**SOURCE RECORDS**
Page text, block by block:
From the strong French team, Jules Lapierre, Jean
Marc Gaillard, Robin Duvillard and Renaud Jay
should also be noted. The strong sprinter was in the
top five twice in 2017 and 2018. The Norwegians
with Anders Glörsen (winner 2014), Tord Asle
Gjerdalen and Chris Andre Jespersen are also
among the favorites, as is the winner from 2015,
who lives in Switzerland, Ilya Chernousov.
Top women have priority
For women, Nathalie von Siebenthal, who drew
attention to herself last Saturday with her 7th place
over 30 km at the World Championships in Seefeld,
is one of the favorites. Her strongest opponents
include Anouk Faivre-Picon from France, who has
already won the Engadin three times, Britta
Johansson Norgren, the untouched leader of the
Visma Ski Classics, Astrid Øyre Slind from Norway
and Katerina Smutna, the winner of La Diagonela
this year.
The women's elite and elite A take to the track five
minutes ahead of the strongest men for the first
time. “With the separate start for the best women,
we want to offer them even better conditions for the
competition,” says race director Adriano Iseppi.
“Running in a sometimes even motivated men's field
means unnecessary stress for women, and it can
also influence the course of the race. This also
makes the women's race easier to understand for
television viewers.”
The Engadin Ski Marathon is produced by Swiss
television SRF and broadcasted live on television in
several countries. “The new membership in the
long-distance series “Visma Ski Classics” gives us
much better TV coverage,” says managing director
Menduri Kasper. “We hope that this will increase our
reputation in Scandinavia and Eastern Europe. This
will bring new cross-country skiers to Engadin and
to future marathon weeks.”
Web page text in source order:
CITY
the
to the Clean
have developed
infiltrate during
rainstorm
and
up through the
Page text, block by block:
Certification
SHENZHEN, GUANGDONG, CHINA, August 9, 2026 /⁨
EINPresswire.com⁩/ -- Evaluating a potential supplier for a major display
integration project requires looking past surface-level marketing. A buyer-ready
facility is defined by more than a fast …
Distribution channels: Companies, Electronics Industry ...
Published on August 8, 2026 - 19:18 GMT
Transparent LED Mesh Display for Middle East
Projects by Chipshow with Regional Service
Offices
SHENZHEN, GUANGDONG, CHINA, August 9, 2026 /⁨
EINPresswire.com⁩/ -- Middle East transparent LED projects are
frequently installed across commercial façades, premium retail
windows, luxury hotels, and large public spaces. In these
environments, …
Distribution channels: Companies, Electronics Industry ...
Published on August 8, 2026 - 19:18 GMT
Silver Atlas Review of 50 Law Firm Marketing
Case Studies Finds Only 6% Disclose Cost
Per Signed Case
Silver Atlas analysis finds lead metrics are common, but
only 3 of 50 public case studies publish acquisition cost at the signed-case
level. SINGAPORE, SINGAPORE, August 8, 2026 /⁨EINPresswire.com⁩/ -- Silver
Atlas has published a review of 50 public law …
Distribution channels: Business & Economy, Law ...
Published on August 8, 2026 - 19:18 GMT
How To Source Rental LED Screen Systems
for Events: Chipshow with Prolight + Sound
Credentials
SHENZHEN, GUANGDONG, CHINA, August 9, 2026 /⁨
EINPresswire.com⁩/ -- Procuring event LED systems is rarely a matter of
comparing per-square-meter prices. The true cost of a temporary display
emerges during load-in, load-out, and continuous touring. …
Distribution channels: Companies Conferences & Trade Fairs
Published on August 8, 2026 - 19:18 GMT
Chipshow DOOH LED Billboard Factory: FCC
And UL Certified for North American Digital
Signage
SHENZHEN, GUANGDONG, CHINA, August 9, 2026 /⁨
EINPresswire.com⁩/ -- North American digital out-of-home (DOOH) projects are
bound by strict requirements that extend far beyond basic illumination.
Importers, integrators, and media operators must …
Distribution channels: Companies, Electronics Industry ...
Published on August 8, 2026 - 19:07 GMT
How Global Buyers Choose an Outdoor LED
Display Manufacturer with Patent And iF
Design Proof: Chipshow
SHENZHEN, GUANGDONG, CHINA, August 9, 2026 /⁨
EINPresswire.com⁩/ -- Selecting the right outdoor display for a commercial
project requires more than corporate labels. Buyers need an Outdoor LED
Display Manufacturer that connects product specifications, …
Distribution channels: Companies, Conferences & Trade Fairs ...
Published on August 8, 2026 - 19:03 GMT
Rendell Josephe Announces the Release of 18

**PROBLEM DETAILS**
Please reproduce all of the records exactly as they stand.

**ANSWER BELOW**
Page text, block by block:
From the strong French team, Jules Lapierre, Jean
Marc Gaillard, Robin Duvillard and Renaud Jay
should also be noted. The strong sprinter was in the
top five twice in 2017 and 2018. The Norwegians
with Anders Glörsen (winner 2014), Tord Asle
Gjerdalen and Chris Andre Jespersen are also
among the favorites, as is the winner from 2015,
who lives in Switzerland, Ilya Chernousov.
Top women have priority
For women, Nathalie von Siebenthal, who drew
attention to herself last Saturday with her 7th place
over 30 km at the World Championships in Seefeld,
is one of the favorites. Her strongest opponents
include Anouk Faivre-Picon from France, who has
already won the Engadin three times, Britta
Johansson Norgren, the untouched leader of the
Visma Ski Classics, Astrid Øyre Slind from Norway
and Katerina Smutna, the winner of La Diagonela
this year.
The women's elite and elite A take to the track five
minutes ahead of the strongest men for the first
time. “With the separate start for the best women,
we want to offer them even better conditions for the
competition,” says race director Adriano Iseppi.
“Running in a sometimes even motivated men's field
means unnecessary stress for women, and it can
also influence the course of the race. This also
makes the women's race easier to understand for
television viewers.”
The Engadin Ski Marathon is produced by Swiss
television SRF and broadcasted live on television in
several countries. “The new membership in the
long-distance series “Visma Ski Classics” gives us
much better TV coverage,” says managing director
Menduri Kasper. “We hope that this will increase our
reputation in Scandinavia and Eastern Europe. This
will bring new cross-country skiers to Engadin and
to future marathon weeks.”
Web page text in source order:
CITY
the
to the Clean
have developed
infiltrate during
rainstorm
and
up through the
Page text, block by block:
Certification
SHENZHEN, GUANGDONG, CHINA, August 9, 2026 /⁨
EINPresswire.com⁩/ -- Evaluating a potential supplier for a major display
integration project requires looking past surface-level marketing. A buyer-ready
facility is defined by more than a fast …
Distribution channels: Companies, Electronics Industry ...
Published on August 8, 2026 - 19:18 GMT
Transparent LED Mesh Display for Middle East
Projects by Chipshow with Regional Service
Offices
SHENZHEN, GUANGDONG, CHINA, August 9, 2026 /⁨
EINPresswire.com⁩/ -- Middle East transparent LED projects are
frequently installed across commercial façades, premium retail
windows, luxury hotels, and large public spaces. In these
environments, …
Distribution channels: Companies, Electronics Industry ...
Published on August 8, 2026 - 19:18 GMT
Silver Atlas Review of 50 Law Firm Marketing
Case Studies Finds Only 6% Disclose Cost
Per Signed Case
Silver Atlas analysis finds lead metrics are common, but
only 3 of 50 public case studies publish acquisition cost at the signed-case
level. SINGAPORE, SINGAPORE, August 8, 2026 /⁨EINPresswire.com⁩/ -- Silver
Atlas has published a review of 50 public law …
Distribution channels: Business & Economy, Law ...
Published on August 8, 2026 - 19:18 GMT
How To Source Rental LED Screen Systems
for Events: Chipshow with Prolight + Sound
Credentials
SHENZHEN, GUANGDONG, CHINA, August 9, 2026 /⁨
EINPresswire.com⁩/ -- Procuring event LED systems is rarely a matter of
comparing per-square-meter prices. The true cost of a temporary display
emerges during load-in, load-out, and continuous touring. …
Distribution channels: Companies Conferences & Trade Fairs
Published on August 8, 2026 - 19:18 GMT
Chipshow DOOH LED Billboard Factory: FCC
And UL Certified for North American Digital
Signage
SHENZHEN, GUANGDONG, CHINA, August 9, 2026 /⁨
EINPresswire.com⁩/ -- North American digital out-of-home (DOOH) projects are
bound by strict requirements that extend far beyond basic illumination.
Importers, integrators, and media operators must …
Distribution channels: Companies, Electronics Industry ...
Published on August 8, 2026 - 19:07 GMT
How Global Buyers Choose an Outdoor LED
Display Manufacturer with Patent And iF
Design Proof: Chipshow
SHENZHEN, GUANGDONG, CHINA, August 9, 2026 /⁨
EINPresswire.com⁩/ -- Selecting the right outdoor display for a commercial
project requires more than corporate labels. Buyers need an Outdoor LED
Display Manufacturer that connects product specifications, …
Distribution channels: Companies, Conferences & Trade Fairs ...
Published on August 8, 2026 - 19:03 GMT
Rendell Josephe Announces the Release of 18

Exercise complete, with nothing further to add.